Your making the EtherPort II stuff available is appreciated (I may soon
have something to add to your distribution - we have 50 of the old
EtherPort II cards so I am putting work into making they coexist with
A/UX 2.0 as well as possible).

Your flame about the mild criticisms your pointer-confusion has earned
is wildly out of proportion. You cannot both quote ANSI documents AND
say that "some compilers do ***horrid thing omitted***". 

Do you now accept that

1) the stat and lstat functions require a pointer to a statbuf structure
2) the stat and lstat functions don't do memory allocation for that structure
3) NULL is not a good choice of random address for a structure
4) You should be using &statbuf regardless of the fact that some 
   compiler/machine/architecture combinations let you get away with
   what you were doing before.

Making mistakes is forgiveable - insisting that they aren't mistakes is not.
-- 

William Roberts                 ARPA: liam@cs.qmw.ac.uk
Queen Mary & Westfield College  UUCP: liam@qmw-cs.UUCP
Mile End Road                   AppleLink: UK0087
LONDON, E1 4NS, UK              Tel:  071-975 5250 (Fax: 081-980 6533)

jim@jagmac2.gsfc.nasa.gov (Jim Jagielski) (09/23/90)

In article <2842@sequent.cs.qmw.ac.uk> liam@cs.qmw.ac.uk (William Roberts) writes:
>Do you now accept that
>
>1) the stat and lstat functions require a pointer to a statbuf structure
>2) the stat and lstat functions don't do memory allocation for that structure
>3) NULL is not a good choice of random address for a structure
>4) You should be using &statbuf regardless of the fact that some 
>   compiler/machine/architecture combinations let you get away with
>   what you were doing before.
>

As I wrote to Steve, yes I DID make a major mistake: 1st by passing the wrong
thing to stat and lstat and secondly NOT accepting the obvious reason for
the mistake... that the reason it DIDN'T work with cc and gcc is because stuff
was getting crunched since the pointer either pointed somewhere unknown or to
NULL (0).

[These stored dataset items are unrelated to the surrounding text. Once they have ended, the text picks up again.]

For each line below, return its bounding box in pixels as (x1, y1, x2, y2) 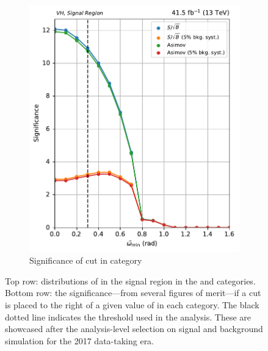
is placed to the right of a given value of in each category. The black (5, 298, 259, 311)
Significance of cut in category (29, 254, 142, 267)
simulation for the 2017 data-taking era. (5, 334, 154, 347)
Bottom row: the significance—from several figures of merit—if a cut (5, 286, 261, 299)
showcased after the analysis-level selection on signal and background (5, 322, 263, 335)
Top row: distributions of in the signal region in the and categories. (5, 274, 256, 287)
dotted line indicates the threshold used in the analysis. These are (5, 310, 252, 323)
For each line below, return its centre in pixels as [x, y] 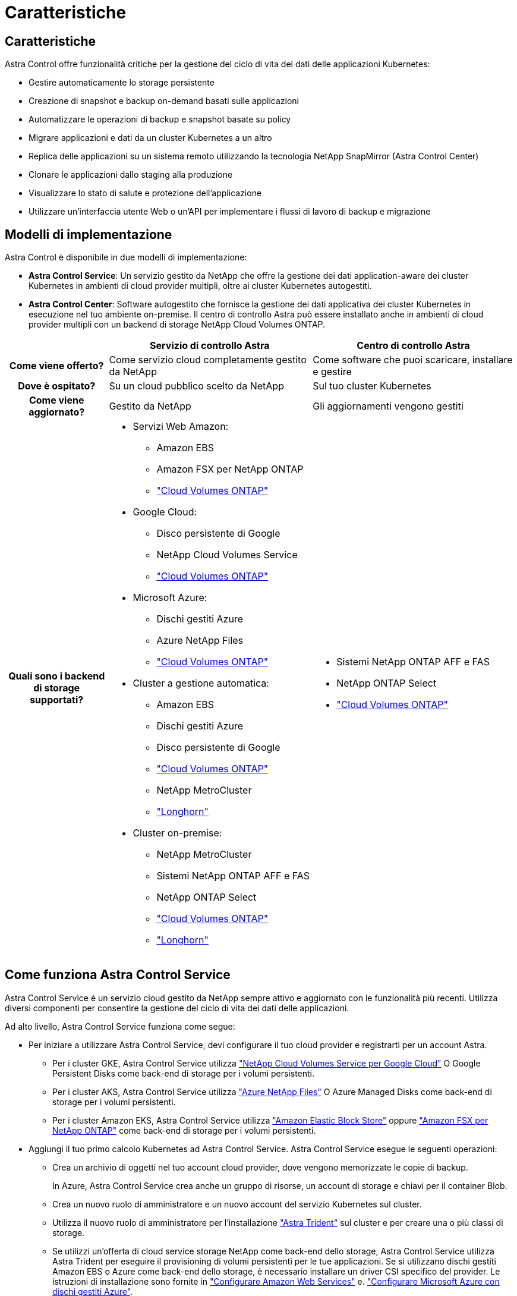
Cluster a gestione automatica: [201, 683]
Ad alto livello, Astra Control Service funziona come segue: [120, 1026]
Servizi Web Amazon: [181, 427]
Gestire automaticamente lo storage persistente [122, 83]
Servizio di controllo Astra [210, 346]
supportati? [57, 700]
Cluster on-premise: [177, 833]
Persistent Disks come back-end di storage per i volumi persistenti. [184, 1073]
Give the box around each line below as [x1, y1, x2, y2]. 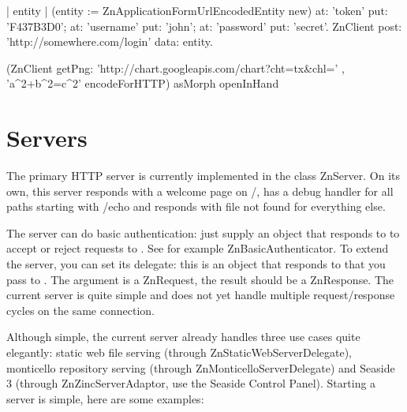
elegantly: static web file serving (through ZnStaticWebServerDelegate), [6, 344, 353, 361]
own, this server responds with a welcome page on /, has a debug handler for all [6, 182, 394, 199]
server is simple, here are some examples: [6, 390, 204, 406]
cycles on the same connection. [6, 302, 155, 318]
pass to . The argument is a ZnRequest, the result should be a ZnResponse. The [6, 271, 394, 287]
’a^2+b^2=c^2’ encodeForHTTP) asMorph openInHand [6, 75, 279, 92]
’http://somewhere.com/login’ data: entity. [6, 33, 213, 50]
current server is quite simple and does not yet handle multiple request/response [6, 287, 395, 303]
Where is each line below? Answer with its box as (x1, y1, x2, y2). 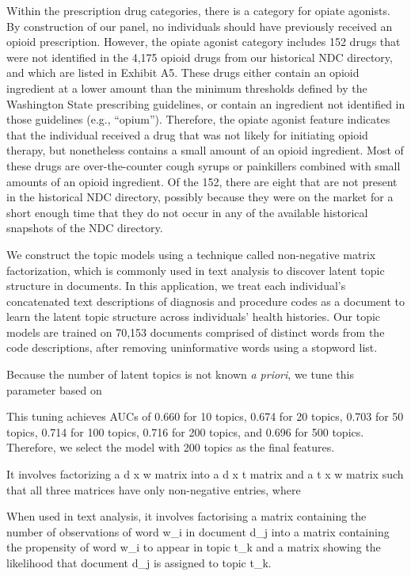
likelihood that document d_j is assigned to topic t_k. (6, 555, 272, 570)
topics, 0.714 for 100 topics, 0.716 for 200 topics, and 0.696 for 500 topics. (6, 423, 364, 440)
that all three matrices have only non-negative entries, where (6, 481, 301, 498)
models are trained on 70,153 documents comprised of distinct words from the (6, 323, 385, 340)
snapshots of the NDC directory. (6, 219, 163, 236)
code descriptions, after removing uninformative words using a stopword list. (6, 339, 378, 356)
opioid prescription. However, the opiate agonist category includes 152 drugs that (6, 33, 401, 50)
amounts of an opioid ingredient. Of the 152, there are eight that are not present (6, 173, 398, 189)
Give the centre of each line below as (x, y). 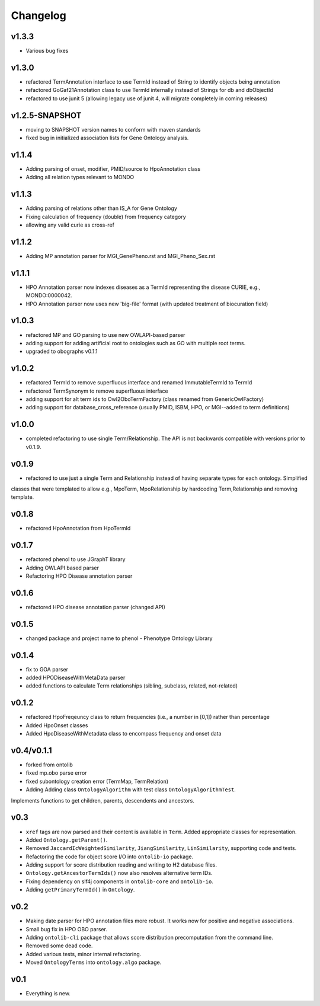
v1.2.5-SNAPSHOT (46, 115)
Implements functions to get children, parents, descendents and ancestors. (103, 800)
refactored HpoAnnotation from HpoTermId (78, 529)
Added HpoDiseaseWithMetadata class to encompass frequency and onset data (124, 734)
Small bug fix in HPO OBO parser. (67, 929)
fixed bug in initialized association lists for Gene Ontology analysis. (107, 138)
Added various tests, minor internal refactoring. (84, 954)
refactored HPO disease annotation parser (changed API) (96, 607)
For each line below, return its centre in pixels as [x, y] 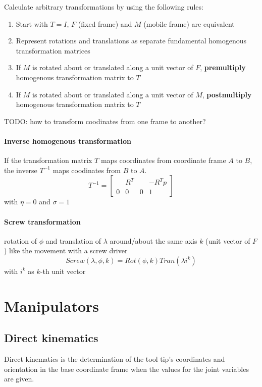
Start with [32, 23]
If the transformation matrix [48, 160]
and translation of [73, 240]
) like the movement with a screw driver [66, 251]
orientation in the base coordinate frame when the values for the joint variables [126, 369]
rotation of [21, 240]
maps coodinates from [87, 170]
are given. [19, 379]
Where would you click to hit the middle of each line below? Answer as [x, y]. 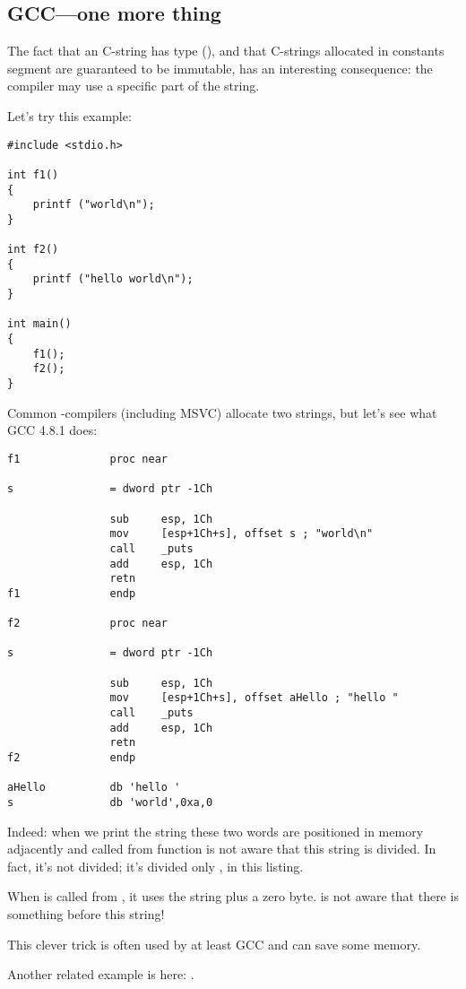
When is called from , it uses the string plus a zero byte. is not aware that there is [233, 896]
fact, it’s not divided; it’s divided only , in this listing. [155, 866]
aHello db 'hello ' [94, 788]
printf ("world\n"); [94, 205]
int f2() [33, 250]
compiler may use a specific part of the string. [134, 86]
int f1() [33, 174]
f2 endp [72, 758]
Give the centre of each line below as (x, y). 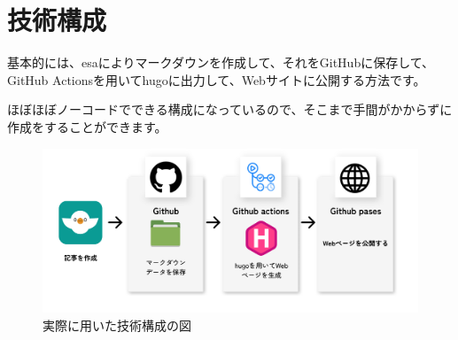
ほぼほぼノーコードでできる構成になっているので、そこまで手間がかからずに (230, 109)
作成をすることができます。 (87, 126)
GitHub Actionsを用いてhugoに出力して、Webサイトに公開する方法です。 (217, 79)
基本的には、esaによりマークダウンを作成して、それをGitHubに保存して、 (221, 62)
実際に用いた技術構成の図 (117, 325)
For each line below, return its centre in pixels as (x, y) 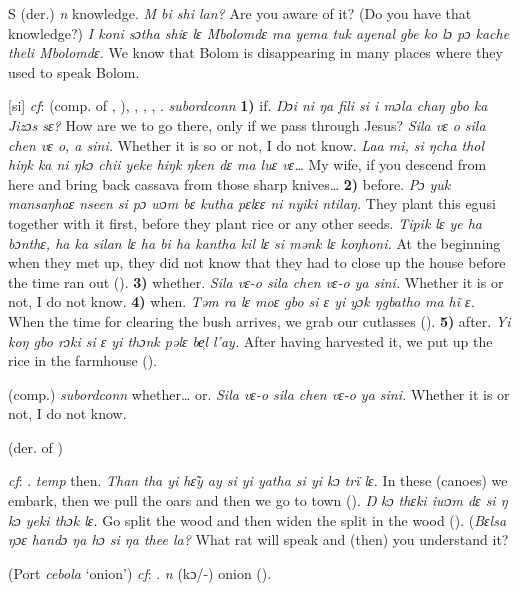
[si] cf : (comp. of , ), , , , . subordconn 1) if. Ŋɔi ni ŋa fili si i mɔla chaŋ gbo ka (248, 105)
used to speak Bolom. (74, 71)
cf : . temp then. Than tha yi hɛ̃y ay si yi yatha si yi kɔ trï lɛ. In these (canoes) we (258, 480)
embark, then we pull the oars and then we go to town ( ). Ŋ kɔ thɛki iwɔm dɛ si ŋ (258, 500)
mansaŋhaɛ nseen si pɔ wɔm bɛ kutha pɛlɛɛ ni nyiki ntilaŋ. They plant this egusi (252, 203)
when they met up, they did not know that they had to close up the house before (257, 262)
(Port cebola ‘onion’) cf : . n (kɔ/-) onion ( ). (140, 572)
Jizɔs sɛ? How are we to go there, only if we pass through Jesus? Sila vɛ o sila (247, 124)
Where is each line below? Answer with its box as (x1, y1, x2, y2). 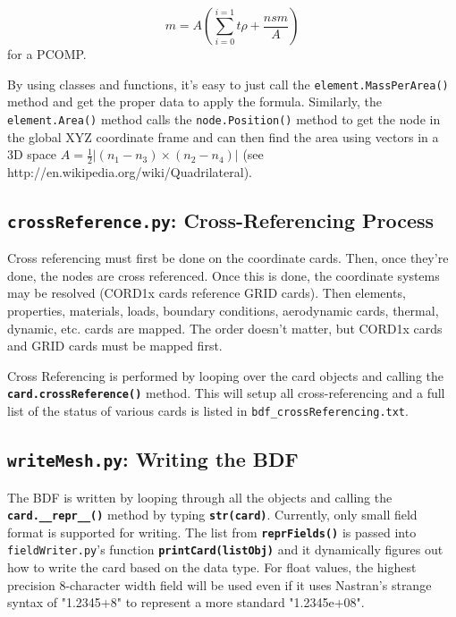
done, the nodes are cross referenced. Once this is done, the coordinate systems (7, 266, 440, 284)
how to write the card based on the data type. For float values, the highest (7, 558, 417, 577)
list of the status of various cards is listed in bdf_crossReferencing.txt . (7, 401, 409, 420)
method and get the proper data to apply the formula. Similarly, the (7, 92, 383, 111)
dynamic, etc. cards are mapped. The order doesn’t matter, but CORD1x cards (7, 318, 443, 337)
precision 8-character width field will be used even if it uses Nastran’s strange (7, 575, 432, 594)
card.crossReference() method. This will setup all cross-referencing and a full (7, 384, 445, 402)
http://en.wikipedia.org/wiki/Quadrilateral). (7, 162, 252, 181)
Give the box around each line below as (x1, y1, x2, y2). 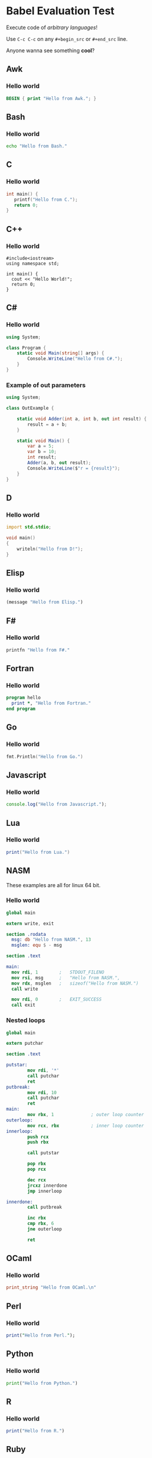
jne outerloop (27, 1226, 62, 1232)
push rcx (27, 1134, 49, 1140)
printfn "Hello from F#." (6, 647, 70, 653)
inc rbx (27, 1215, 46, 1221)
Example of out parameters (6, 381, 86, 389)
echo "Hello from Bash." (6, 143, 67, 149)
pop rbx (27, 1161, 46, 1167)
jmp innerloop (27, 1188, 62, 1194)
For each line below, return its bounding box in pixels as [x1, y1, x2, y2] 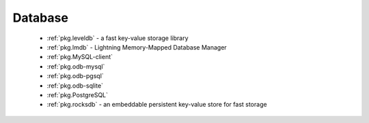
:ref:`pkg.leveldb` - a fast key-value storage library [46, 34, 189, 42]
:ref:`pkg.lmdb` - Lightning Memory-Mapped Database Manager [46, 43, 227, 51]
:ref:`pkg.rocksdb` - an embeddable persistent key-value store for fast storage [46, 101, 267, 109]
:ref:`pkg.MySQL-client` [46, 53, 113, 61]
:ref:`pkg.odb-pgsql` [46, 72, 104, 80]
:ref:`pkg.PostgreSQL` [46, 90, 109, 99]
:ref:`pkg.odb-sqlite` [46, 82, 104, 90]
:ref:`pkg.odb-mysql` [46, 62, 105, 71]
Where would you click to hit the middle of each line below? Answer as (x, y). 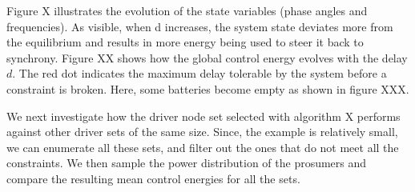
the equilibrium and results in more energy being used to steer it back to (185, 42)
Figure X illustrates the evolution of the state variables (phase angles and (187, 10)
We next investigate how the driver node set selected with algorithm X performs (203, 116)
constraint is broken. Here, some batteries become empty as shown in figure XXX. (208, 88)
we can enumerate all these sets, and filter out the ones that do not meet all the (203, 147)
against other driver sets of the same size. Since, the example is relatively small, (202, 132)
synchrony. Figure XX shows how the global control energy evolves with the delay (207, 57)
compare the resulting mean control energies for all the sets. (153, 178)

That is in essense what the entire thing was about... My other
comments about how stuff was being changed by different compilers was really
not appropriate, since even if it DID work with some other compilers, that
still doesn't affect the fact that the code was plain and simple WRONG.

The only thing that reall upset me was the comment concerning my knowledge of
C and that's what caused my flame... a bruised ego is a dangerous thing and
I am sorry for that. Everyone makes mistakes and I just didn't want a stupid
one to give the impression that I don't know C (although at the time, maybe
my mind was such mush that I didn't even know my name :).

Anyway, I hope all this is over with. I made my peace and apologies to Steve
and appreciate all his ( and everyone else's) comments and illumination.

The moral is: Think before you act... I gotta start doing that MORE!
--
=======================================================================
#include <std/disclaimer.h>
                                 =:^)
           Jim Jagielski                    NASA/GSFC, Code 711.1
     jim@jagmac2.gsfc.nasa.gov               Greenbelt, MD 20771

"Kilimanjaro is a pretty tricky climb. Most of it's up, until you reach
 the very, very top, and then it tends to slope away rather sharply."